Comments (7)
This is exactly how pointers (or pass by reference) work. tokenx_xptr functions modify the underlying data in place and return the pointer to the data like "0x116016470" (shallow copy). In this way, they use CPU and RAM much less.
If you want to keep the original object intact, you should deep copy tokens(as.tokens_xptr(xtoks2), remove_punct = TRUE)
or don't use tokenx_xptr at all.
from quanteda.
Python's list is also passed by reference: https://stackoverflow.com/questions/8744113/python-list-by-value-not-by-reference
from quanteda.
Yes and this is one of the fundamental differences between R and other languages such as Python, where lists are passed by reference, and names are bound to external pointers.

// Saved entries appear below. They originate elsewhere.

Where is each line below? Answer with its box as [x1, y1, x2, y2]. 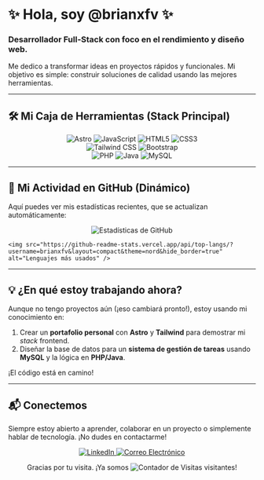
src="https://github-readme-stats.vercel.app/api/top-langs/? [25, 241, 234, 249]
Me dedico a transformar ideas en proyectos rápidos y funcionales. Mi [8, 61, 236, 71]
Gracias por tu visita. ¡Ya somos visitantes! [27, 462, 237, 472]
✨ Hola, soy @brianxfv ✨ [8, 5, 174, 24]
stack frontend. [19, 335, 70, 345]
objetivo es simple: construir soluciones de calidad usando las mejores [8, 70, 237, 79]
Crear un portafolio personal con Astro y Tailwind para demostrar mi [19, 328, 246, 337]
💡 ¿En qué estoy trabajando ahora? [8, 283, 183, 296]
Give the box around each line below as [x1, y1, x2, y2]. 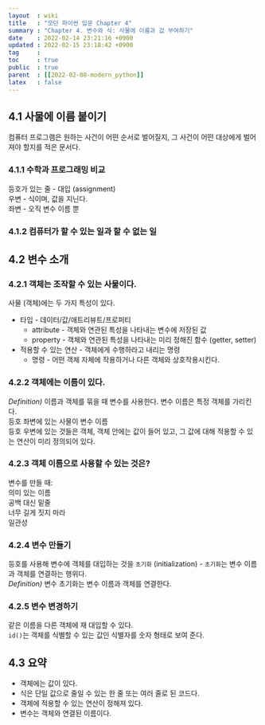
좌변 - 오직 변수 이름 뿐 [8, 204, 80, 214]
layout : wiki [8, 11, 59, 20]
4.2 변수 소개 [8, 253, 69, 266]
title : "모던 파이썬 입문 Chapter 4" [8, 19, 133, 27]
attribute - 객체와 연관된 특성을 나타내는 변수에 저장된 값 [31, 325, 207, 335]
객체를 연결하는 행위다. [16, 569, 88, 578]
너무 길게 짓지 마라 [8, 507, 66, 517]
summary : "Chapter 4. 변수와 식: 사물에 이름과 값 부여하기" [8, 26, 193, 34]
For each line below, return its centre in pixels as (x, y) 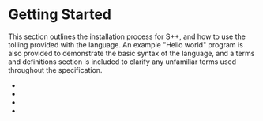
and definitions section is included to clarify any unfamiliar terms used (122, 62)
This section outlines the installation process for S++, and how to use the (127, 36)
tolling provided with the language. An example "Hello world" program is (126, 44)
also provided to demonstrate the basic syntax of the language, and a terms (131, 53)
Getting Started (60, 15)
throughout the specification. (55, 70)
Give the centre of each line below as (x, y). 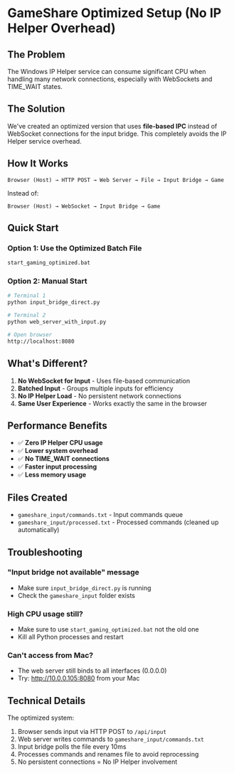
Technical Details (47, 701)
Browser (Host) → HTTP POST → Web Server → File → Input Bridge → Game (116, 180)
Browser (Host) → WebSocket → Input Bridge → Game (84, 206)
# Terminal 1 (27, 296)
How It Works (38, 164)
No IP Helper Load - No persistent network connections (99, 395)
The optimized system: (41, 718)
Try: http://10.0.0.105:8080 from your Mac (79, 678)
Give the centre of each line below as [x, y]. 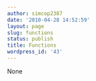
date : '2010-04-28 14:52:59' [49, 20]
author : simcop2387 [35, 13]
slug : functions [30, 33]
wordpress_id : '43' [35, 52]
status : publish [30, 39]
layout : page [26, 26]
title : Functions [32, 45]
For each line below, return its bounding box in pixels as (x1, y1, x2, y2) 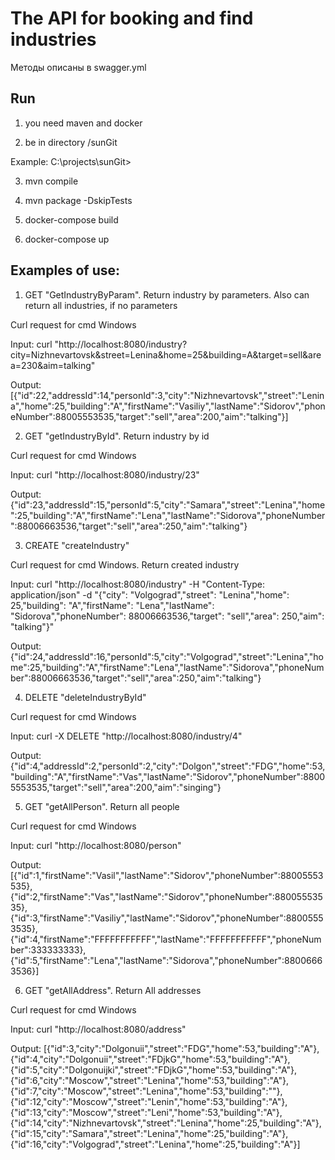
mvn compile (24, 175, 79, 187)
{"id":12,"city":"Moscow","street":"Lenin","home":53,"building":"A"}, (10, 1095, 288, 1107)
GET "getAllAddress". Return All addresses (24, 984, 202, 996)
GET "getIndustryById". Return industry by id (24, 430, 210, 442)
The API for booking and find (10, 7, 254, 30)
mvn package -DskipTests (24, 194, 133, 206)
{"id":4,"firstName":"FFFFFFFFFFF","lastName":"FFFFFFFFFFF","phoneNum (10, 933, 322, 945)
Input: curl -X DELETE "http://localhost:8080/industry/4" (10, 730, 243, 742)
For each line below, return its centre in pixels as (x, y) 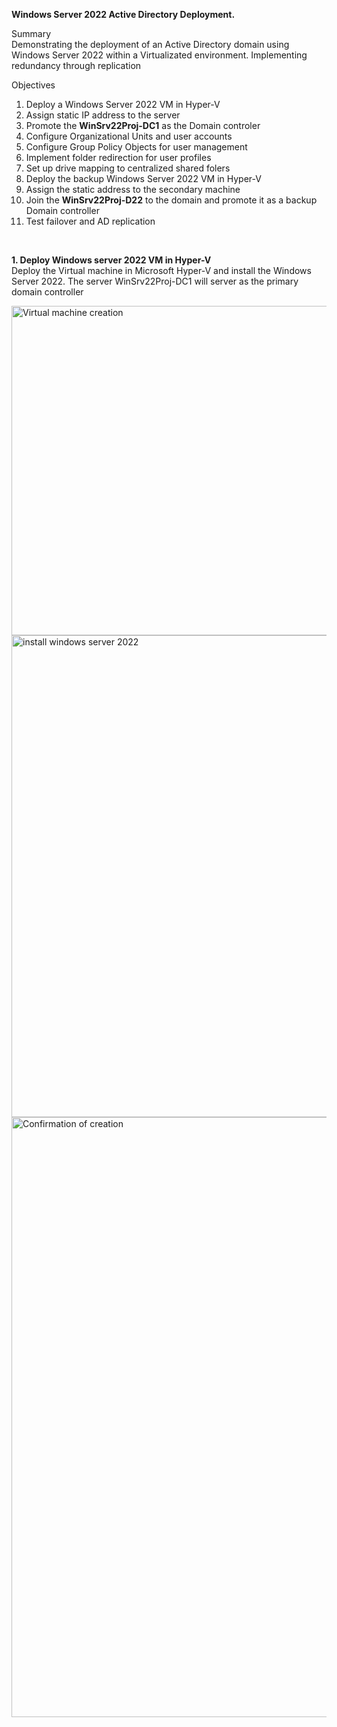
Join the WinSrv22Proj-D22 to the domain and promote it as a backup (171, 200)
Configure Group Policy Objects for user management (136, 147)
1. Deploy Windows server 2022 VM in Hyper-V (111, 260)
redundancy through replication (76, 65)
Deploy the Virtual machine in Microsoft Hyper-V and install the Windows (161, 270)
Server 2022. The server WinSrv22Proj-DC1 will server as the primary (155, 281)
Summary (31, 33)
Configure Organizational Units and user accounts (129, 136)
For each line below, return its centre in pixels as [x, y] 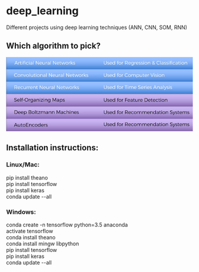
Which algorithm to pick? [53, 46]
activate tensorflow [30, 231]
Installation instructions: [52, 148]
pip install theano [27, 177]
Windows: [21, 212]
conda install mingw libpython [43, 244]
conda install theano [31, 237]
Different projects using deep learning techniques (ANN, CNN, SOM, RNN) [97, 27]
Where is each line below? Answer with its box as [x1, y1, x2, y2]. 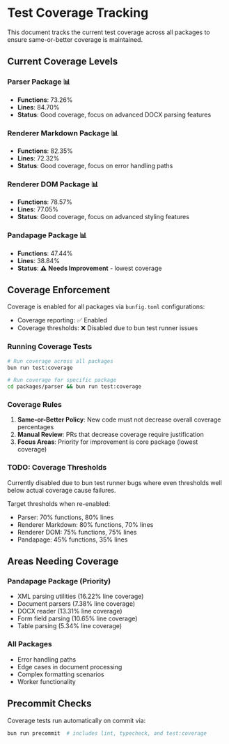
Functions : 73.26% [17, 96, 73, 104]
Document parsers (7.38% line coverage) [17, 600, 136, 608]
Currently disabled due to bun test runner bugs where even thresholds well [7, 478, 223, 486]
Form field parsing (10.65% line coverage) [17, 614, 138, 623]
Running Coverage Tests [7, 342, 93, 352]
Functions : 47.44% [17, 249, 73, 258]
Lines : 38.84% [17, 256, 61, 265]
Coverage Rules [7, 400, 63, 410]
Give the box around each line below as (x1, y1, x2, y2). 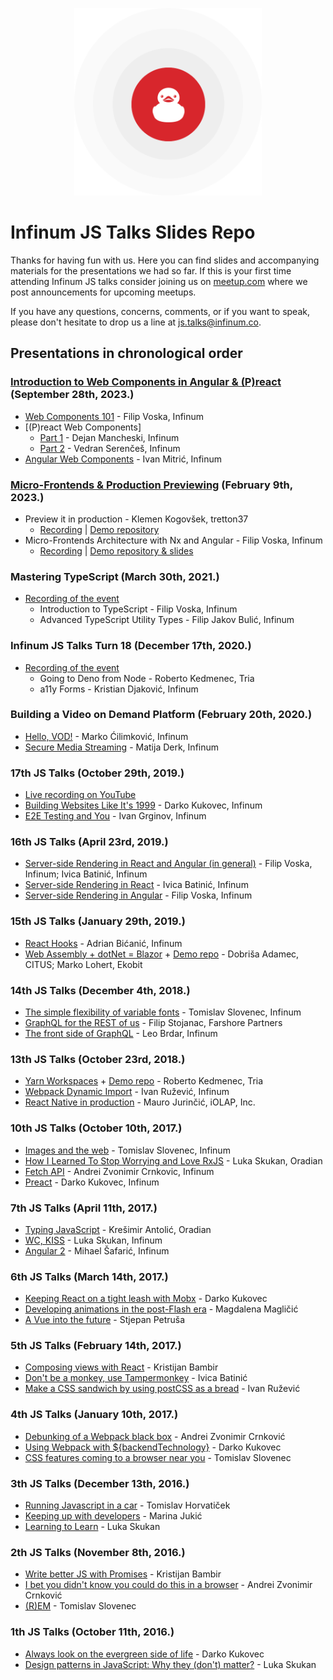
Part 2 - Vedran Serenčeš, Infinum (39, 442, 181, 454)
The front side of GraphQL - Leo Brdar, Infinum (24, 1028, 218, 1039)
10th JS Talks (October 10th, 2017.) (10, 1121, 183, 1135)
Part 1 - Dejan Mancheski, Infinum (39, 431, 180, 443)
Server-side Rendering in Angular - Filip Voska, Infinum (24, 889, 253, 902)
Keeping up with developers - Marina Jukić (24, 1510, 203, 1522)
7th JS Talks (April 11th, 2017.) (10, 1201, 158, 1215)
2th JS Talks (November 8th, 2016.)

So if we bind a second name to a first name via =
, and modify the second object, the first is also modified. I think we explain this pretty well in the vignette.
What's less clear is the modify-in-place functionality, which is very un-R-like, and could confuse users because of how differently the same tokens_*()
functions operate in the absence of any assignment. In my example above,
tokens(xtoks2, remove_punct = TRUE)
modified xtoks2
and any other shallow copies whose object names point to the same memory address.
Had I used
xtoks3 <- tokens(xtoks2, remove_punct = TRUE)
it would have a) modified xtoks2
and b) made a shallow copy of the modified object called xtoks3
.
This is not something we explained in the vignette, and is a bigger departure from how the package works (and R works in almost every other package) than the binding issue of names to the same memory address. If we had a Python version of quanteda, it probably would look like mytokens.tokens(remove_punct = TRUE
to modify mytokens
in place. If we had an R6 version of quanteda, it would work that way too. But to make that shift within the current syntax is going to confuse users.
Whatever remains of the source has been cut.